**How to complete this task**: Skip the pictures, please, and write out exactly the lines from the opening of the data through the line containing "Might Just Be Right for You".

**Exercise inputs**:
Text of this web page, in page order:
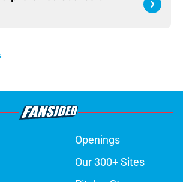
Openings
Our 300+ Sites
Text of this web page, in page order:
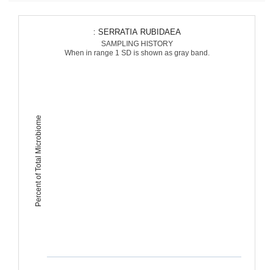
Percent of Total Microbiome
: SERRATIA RUBIDAEA
SAMPLING HISTORY
When in range 1 SD is shown as gray band.
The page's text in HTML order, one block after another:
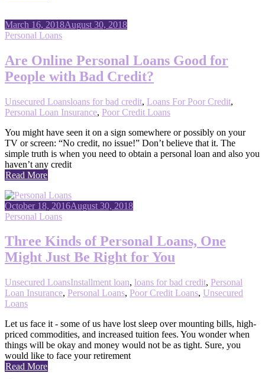
March 16, 2018August 30, 2018
Personal Loans
Are Online Personal Loans Good for
People with Bad Credit?
Unsecured Loansloans for bad credit, Loans For Poor Credit,
Personal Loan Insurance, Poor Credit Loans
You might have seen it on a sign somewhere or possibly on your
TV or screen: “No credit, no issue!” Don’t believe that it. The
simple truth is when you need to obtain a personal loan and also you
haven’t any credit
Read More
October 18, 2016August 30, 2018
Personal Loans
Three Kinds of Personal Loans, One
Might Just Be Right for You
Unsecured LoansInstallment loan, loans for bad credit, Personal
Loan Insurance, Personal Loans, Poor Credit Loans, Unsecured
Loans
Let us face it - some of us have lost sleep over mounting bills, high-
priced commodities, and increased tuition fees. You wonder when
things will be okay and money would not be as tight. Sure, you
would like to face your retirement
Read More
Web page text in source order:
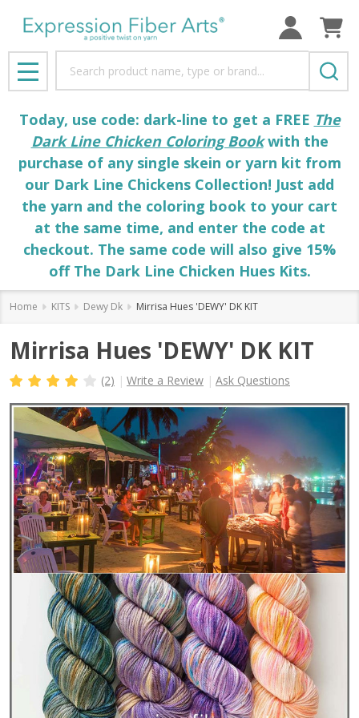
MENU
Today, use code: dark-line to get a FREE The
Dark Line Chicken Coloring Bookwith the
purchase of any single skein or yarn kit from
our Dark Line Chickens Collection! Just add
the yarn and the coloring book to your cart
at the same time, and enter the code at
checkout. The same code will also give 15%
off The Dark Line Chicken Hues Kits.
Home KITS Dewy Dk Mirrisa Hues 'DEWY' DK KIT
Mirrisa Hues 'DEWY' DK KIT
(2) Write a Review Ask Questions
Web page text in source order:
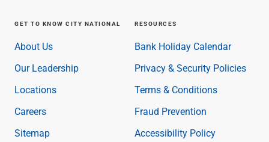
GET TO KNOW CITY NATIONAL
About Us
Our Leadership
Locations
Careers
Sitemap
RESOURCES
Bank Holiday Calendar
Privacy & Security Policies
Terms & Conditions
Fraud Prevention
Accessibility Policy
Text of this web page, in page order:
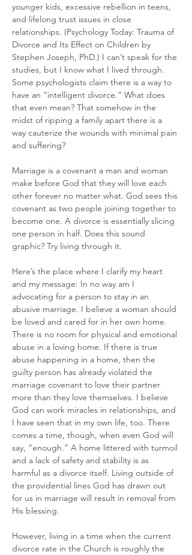
younger kids, excessive rebellion in teens,
and lifelong trust issues in close
relationships. (Psychology Today: Trauma of
Divorce and Its Effect on Children by
Stephen Joseph, PhD.) I can’t speak for the
studies, but I know what I lived through.
Some psychologists claim there is a way to
have an “intelligent divorce.” What does
that even mean? That somehow in the
midst of ripping a family apart there is a
way cauterize the wounds with minimal pain
and suffering?
Marriage is a covenant a man and woman
make before God that they will love each
other forever no matter what. God sees this
covenant as two people joining together to
become one. A divorce is essentially slicing
one person in half. Does this sound
graphic? Try living through it.
Here’s the place where I clarify my heart
and my message: In no way am I
advocating for a person to stay in an
abusive marriage. I believe a woman should
be loved and cared for in her own home.
There is no room for physical and emotional
abuse in a loving home. If there is true
abuse happening in a home, then the
guilty person has already violated the
marriage covenant to love their partner
more than they love themselves. I believe
God can work miracles in relationships, and
I have seen that in my own life, too. There
comes a time, though, when even God will
say, “enough.” A home littered with turmoil
and a lack of safety and stability is as
harmful as a divorce itself. Living outside of
the providential lines God has drawn out
for us in marriage will result in removal from
His blessing.
However, living in a time when the current
divorce rate in the Church is roughly the
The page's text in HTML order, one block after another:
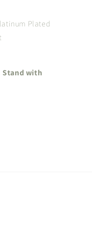
Plated
Stand with
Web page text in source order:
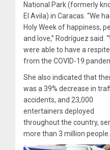
National Park (formerly
El Avila) in Caracas. “We
Holy Week of happiness,
and love,” Rodríguez said.
were able to have a respite
from the COVID-19
She also indicated that
was a 39% decrease in
accidents, and 23,000
entertainers deployed
throughout the country,
more than 3 million people.
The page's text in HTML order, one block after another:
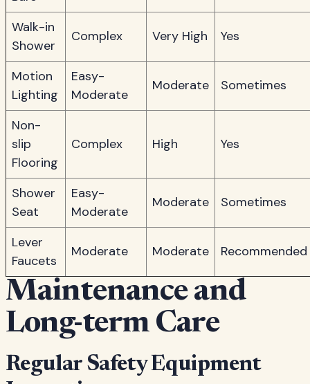
Walk-in
Shower
Complex Very High Yes
Motion
Lighting
Easy-
Moderate
Moderate Sometimes
Non-
slip
Flooring
Complex High Yes
Shower
Seat
Easy-
Moderate
Moderate Sometimes
Lever
Faucets
Moderate Moderate Recommended
Maintenance and
Long-term Care
Regular Safety Equipment
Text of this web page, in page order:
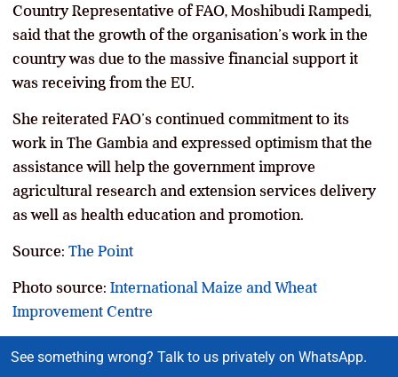
Country Representative of FAO, Moshibudi Rampedi,
said that the growth of the organisation’s work in the
country was due to the massive financial support it
was receiving from the EU.
She reiterated FAO’s continued commitment to its
work in The Gambia and expressed optimism that the
assistance will help the government improve
agricultural research and extension services delivery
as well as health education and promotion.
Source: The Point
Photo source: International Maize and Wheat
Improvement Centre
See something wrong? Talk to us privately on WhatsApp.
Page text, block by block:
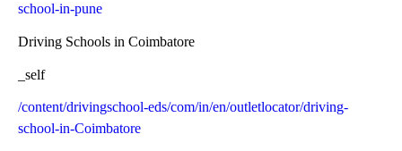
school-in-pune
Driving Schools in Coimbatore
_self
/content/drivingschool-eds/com/in/en/outletlocator/driving-
school-in-Coimbatore
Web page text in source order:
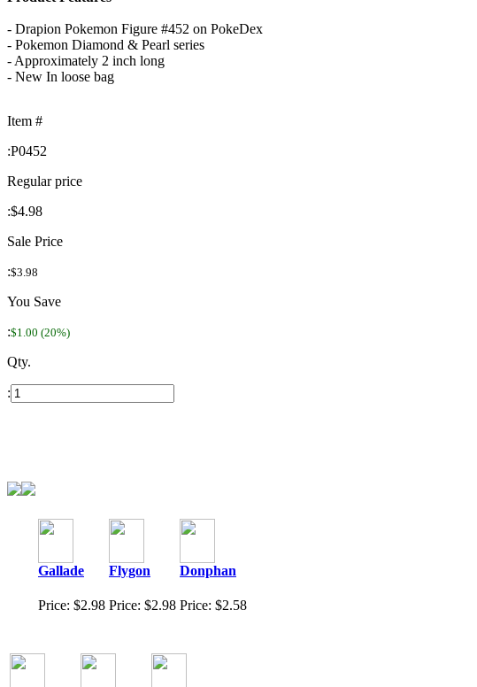
- Drapion Pokemon Figure #452 on PokeDex
- Pokemon Diamond & Pearl series
- Approximately 2 inch long
- New In loose bag
Item #
:P0452
Regular price
:$4.98
Sale Price
:$3.98
You Save
:$1.00 (20%)
Qty.
:
Gallade
Price: $2.98
Flygon
Price: $2.98
Donphan
Price: $2.58
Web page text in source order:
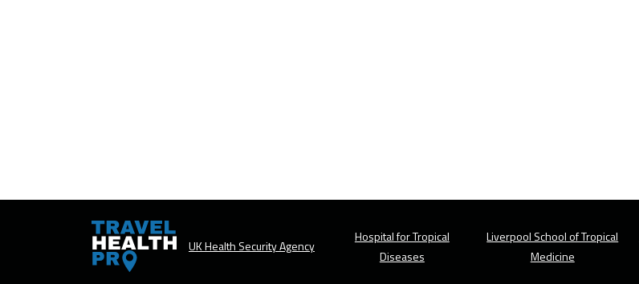
UK Health Security Agency
Hospital for Tropical
Diseases
Liverpool School of Tropical
Medicine
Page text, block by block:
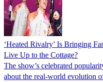
‘Heated Rivalry’ Is Bringing
Live Up to the Cottage?
The show’s celebrated
about the real-world evolution
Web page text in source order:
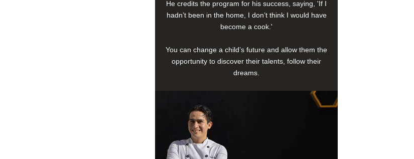
He credits the program for his success, saying, 'If I
hadn’t been in the home, I don’t think I would have
become a cook.'
You can change a child’s future and allow them the
opportunity to discover their talents, follow their
dreams.
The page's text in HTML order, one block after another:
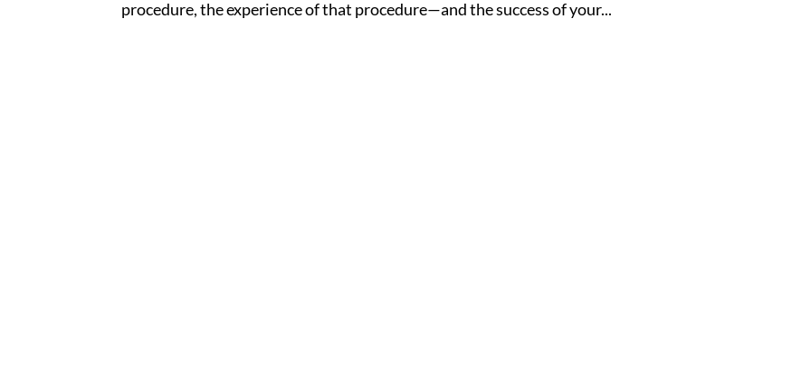
procedure, the experience of that procedure—and the success of your...
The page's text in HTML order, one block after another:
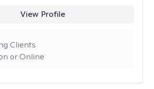
View Profile
or Online
Clients
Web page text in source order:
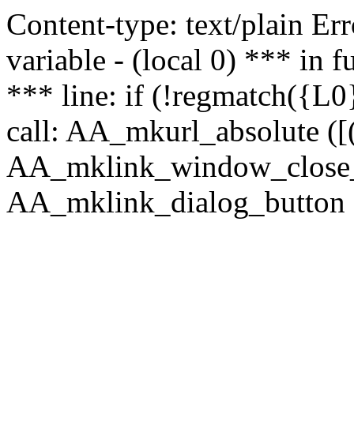
Content-type: text/plain
variable - (local 0) *** in
*** line: if
call: AA_mkurl_absolute
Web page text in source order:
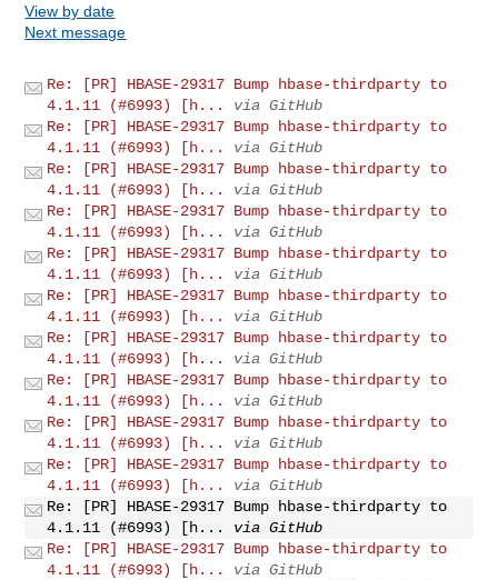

**Your response**:
Text of this web page, in page order:
Openings
Our 300+ Sites
Text of this web page, in page order:
Percent of Total Microbiome
: SERRATIA RUBIDAEA
SAMPLING HISTORY
When in range 1 SD is shown as gray band.
The page's text in HTML order, one block after another:
March 16, 2018August 30, 2018
Personal Loans
Are Online Personal Loans Good for
People with Bad Credit?
Unsecured Loansloans for bad credit, Loans For Poor Credit,
Personal Loan Insurance, Poor Credit Loans
You might have seen it on a sign somewhere or possibly on your
TV or screen: “No credit, no issue!” Don’t believe that it. The
simple truth is when you need to obtain a personal loan and also you
haven’t any credit
Read More
October 18, 2016August 30, 2018
Personal Loans
Three Kinds of Personal Loans, One
Might Just Be Right for You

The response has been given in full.